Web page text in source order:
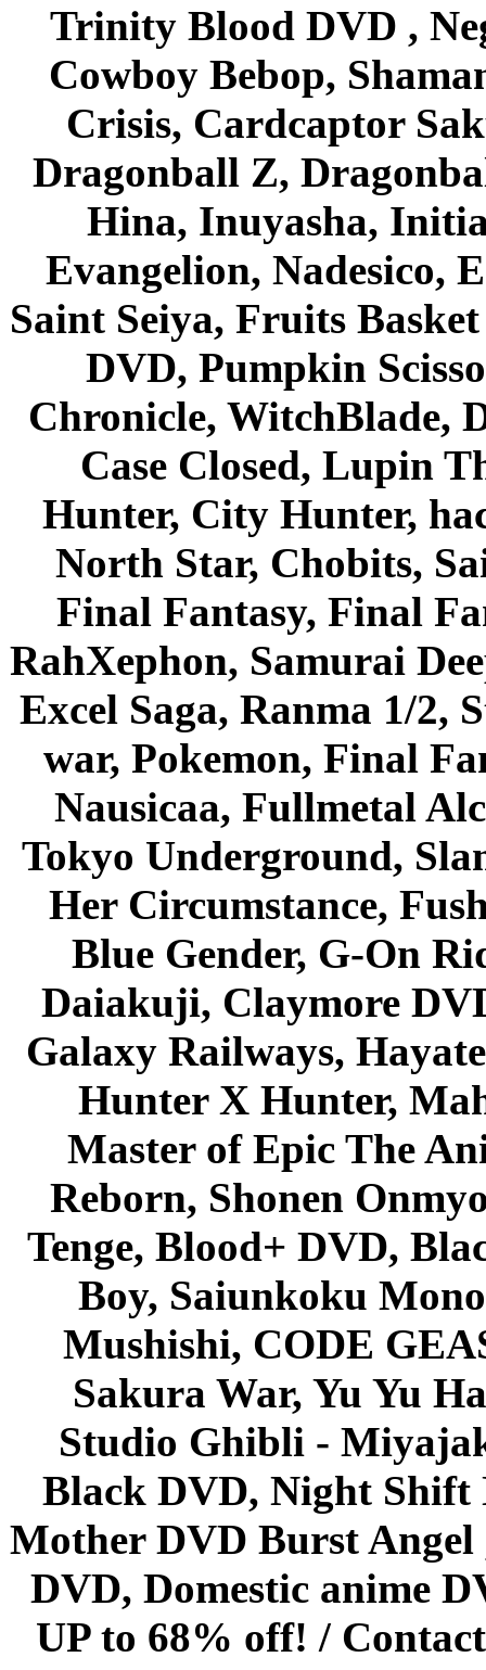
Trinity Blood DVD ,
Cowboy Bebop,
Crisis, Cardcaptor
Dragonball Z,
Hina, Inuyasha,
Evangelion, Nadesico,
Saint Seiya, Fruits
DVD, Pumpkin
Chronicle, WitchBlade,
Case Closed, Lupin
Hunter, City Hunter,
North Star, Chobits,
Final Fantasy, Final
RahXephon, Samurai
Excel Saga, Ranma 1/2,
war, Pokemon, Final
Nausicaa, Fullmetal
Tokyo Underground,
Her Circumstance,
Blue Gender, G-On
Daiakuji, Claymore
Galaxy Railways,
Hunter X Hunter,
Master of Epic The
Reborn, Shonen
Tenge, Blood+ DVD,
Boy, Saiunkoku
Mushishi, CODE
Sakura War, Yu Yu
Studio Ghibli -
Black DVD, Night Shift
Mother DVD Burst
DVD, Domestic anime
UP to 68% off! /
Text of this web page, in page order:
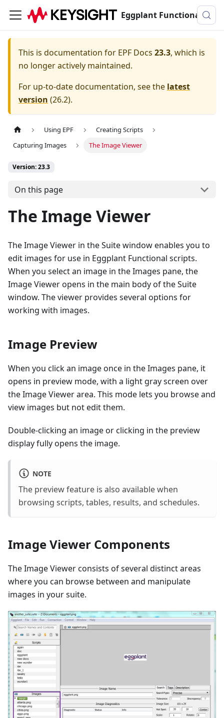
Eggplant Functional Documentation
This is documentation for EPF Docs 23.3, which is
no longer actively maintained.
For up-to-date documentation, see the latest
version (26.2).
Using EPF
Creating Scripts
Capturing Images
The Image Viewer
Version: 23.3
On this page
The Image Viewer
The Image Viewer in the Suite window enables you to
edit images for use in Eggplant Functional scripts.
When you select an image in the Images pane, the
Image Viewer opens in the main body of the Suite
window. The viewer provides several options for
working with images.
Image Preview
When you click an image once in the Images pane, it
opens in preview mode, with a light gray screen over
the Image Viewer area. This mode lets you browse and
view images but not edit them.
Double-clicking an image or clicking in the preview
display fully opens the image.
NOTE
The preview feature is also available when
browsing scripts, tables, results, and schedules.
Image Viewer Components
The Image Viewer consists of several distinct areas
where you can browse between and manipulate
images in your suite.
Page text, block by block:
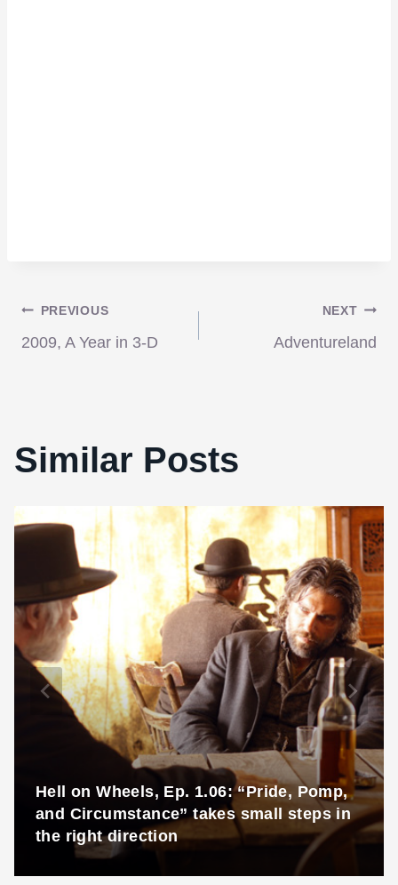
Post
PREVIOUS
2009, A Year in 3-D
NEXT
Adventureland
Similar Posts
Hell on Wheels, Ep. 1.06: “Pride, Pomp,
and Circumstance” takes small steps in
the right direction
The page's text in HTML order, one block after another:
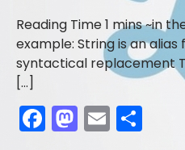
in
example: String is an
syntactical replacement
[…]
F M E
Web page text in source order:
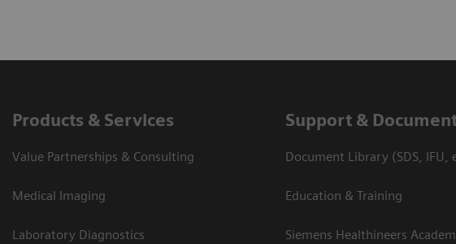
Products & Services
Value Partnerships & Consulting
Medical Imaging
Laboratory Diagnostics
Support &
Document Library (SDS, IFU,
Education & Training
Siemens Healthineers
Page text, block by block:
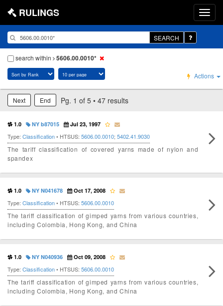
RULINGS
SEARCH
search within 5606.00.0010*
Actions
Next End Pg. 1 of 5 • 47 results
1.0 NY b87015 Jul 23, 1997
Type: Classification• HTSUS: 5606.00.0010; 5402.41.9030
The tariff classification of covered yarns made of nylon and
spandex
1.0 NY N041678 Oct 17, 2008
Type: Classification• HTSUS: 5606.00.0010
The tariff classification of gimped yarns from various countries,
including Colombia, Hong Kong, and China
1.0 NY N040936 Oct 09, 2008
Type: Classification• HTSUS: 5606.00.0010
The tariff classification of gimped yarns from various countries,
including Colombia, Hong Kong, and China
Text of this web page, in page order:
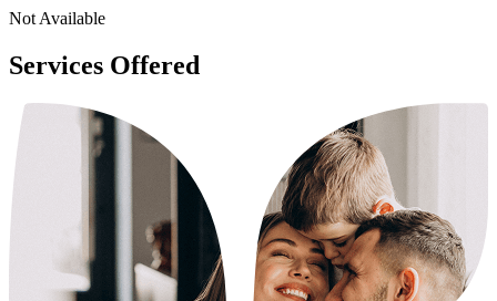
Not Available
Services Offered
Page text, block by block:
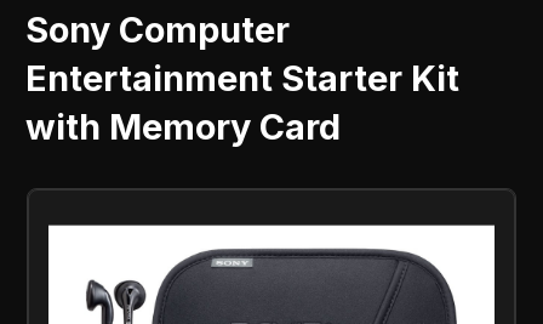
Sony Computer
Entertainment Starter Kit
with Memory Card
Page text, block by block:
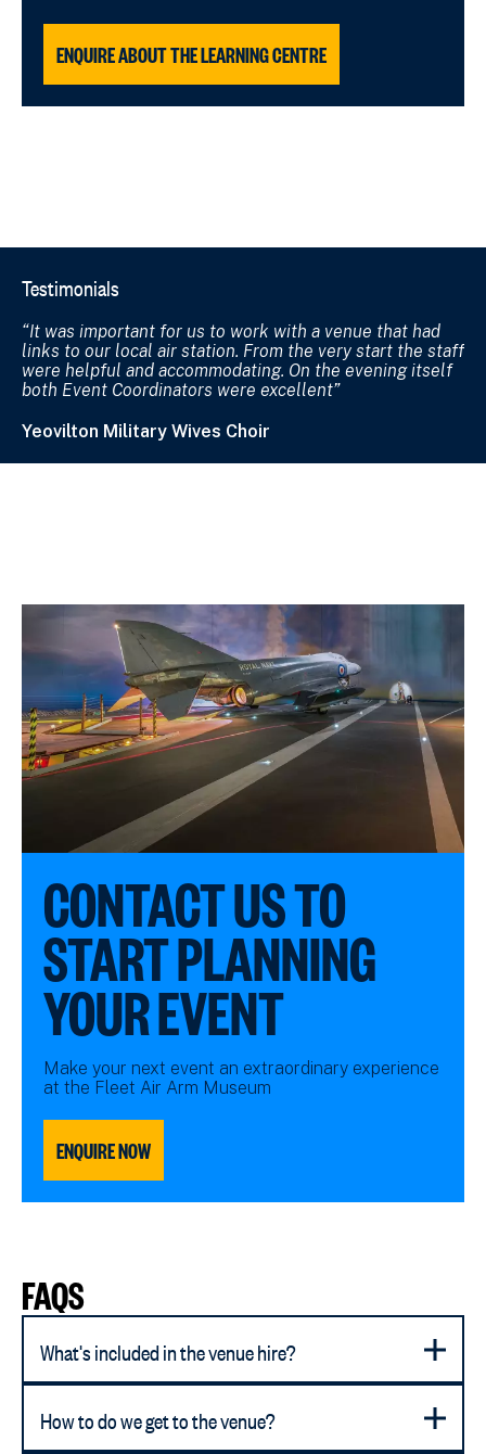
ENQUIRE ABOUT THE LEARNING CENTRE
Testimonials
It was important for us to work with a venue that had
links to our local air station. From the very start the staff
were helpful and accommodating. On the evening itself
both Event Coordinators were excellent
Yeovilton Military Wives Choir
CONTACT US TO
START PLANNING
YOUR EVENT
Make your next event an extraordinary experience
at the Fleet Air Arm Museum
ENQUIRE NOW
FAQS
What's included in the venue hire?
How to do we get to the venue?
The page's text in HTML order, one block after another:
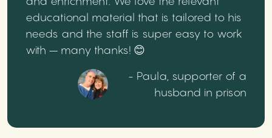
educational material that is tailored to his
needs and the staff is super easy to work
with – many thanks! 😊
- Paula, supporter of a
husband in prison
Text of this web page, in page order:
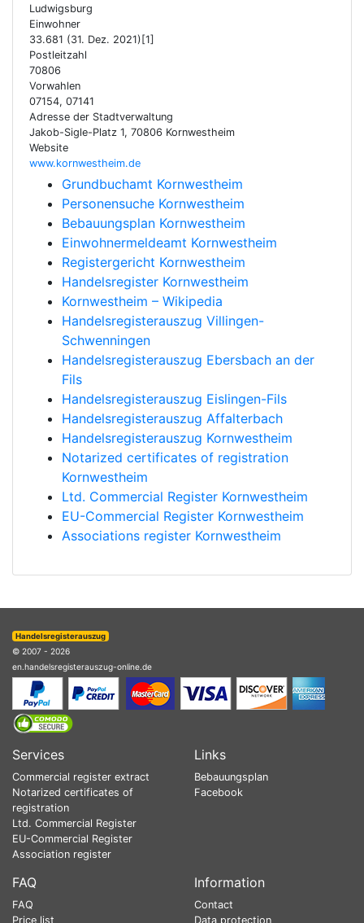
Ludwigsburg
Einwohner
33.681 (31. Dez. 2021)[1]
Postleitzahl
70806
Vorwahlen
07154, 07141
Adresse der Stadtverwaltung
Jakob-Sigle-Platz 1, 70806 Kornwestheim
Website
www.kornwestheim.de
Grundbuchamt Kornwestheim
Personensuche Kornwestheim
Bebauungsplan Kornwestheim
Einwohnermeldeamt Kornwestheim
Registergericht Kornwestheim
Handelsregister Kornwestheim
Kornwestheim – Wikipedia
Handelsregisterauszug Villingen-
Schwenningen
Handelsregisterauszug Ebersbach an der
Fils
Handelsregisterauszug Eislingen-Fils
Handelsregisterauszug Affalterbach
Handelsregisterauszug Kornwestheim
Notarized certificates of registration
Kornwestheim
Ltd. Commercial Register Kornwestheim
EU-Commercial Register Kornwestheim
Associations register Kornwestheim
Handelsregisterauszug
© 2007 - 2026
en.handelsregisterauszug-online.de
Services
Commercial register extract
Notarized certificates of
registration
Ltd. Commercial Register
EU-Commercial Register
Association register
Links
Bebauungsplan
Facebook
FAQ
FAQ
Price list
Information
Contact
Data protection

-------------------------

- **Exercise goal**
For every line above that holds the word "Functional", report the whole line.

- **Answer section**
Eggplant Functional Documentation
edit images for use in Eggplant Functional scripts.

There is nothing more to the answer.